It’s always the media and advertising-hyped stories of rapid and massive weight loss that get most of the attention these days (think “Biggest Loser”). It’s easy to look at these dramatic “success stories” and choose them as your role models. But it’s usually not the person who lost the most weight or who lost weight the fastest that you want to emulate. In fact, “losers” are the last people you want to listen to…

When you’re looking for people and methods to model, you should pay attention to maintainers not losers.
Burning athlete

Maintainers are people who have lost weight and held a steady new ideal weight for at least one year. Long term maintainers are people who have kept the weight off for three to five years – and this is a remarkable achievement, given the statistics about relapse.

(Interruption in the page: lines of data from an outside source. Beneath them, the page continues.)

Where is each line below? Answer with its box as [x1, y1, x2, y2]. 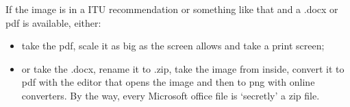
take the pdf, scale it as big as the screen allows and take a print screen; [21, 38, 325, 53]
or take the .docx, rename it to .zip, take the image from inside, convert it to [21, 61, 345, 75]
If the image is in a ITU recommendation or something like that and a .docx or [5, 2, 338, 16]
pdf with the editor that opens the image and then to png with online [21, 75, 315, 89]
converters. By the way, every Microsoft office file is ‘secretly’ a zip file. [21, 88, 320, 102]
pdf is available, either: [5, 15, 101, 29]

Any time you meet someone who has achieved their ideal weight and maintained it for five years or more, stop everything you’re doing, pay attention and learn from them. As you meet more of them, compare notes about what they have in common.

Unfortunately, finding long term maintainers is not easy. First of all, and sadly, there aren’t that many yet. Second, most commercial diet programs don’t keep track of their customers over the long term. The testimonials they publish are the most dramatic success stories which have been singled out as their poster children.

From a business point of view, you can’t fault them for that, but the results you see in the ads are rarely a true reflection of the usual amount of weight loss or the duration of weight loss maintenance. That’s why the FTC requires disclaimers such as “results not typical” on so many advertisements and before and after photos.

One group dedicated to tracking maintainers is the National Weight Control Registry (NWCR).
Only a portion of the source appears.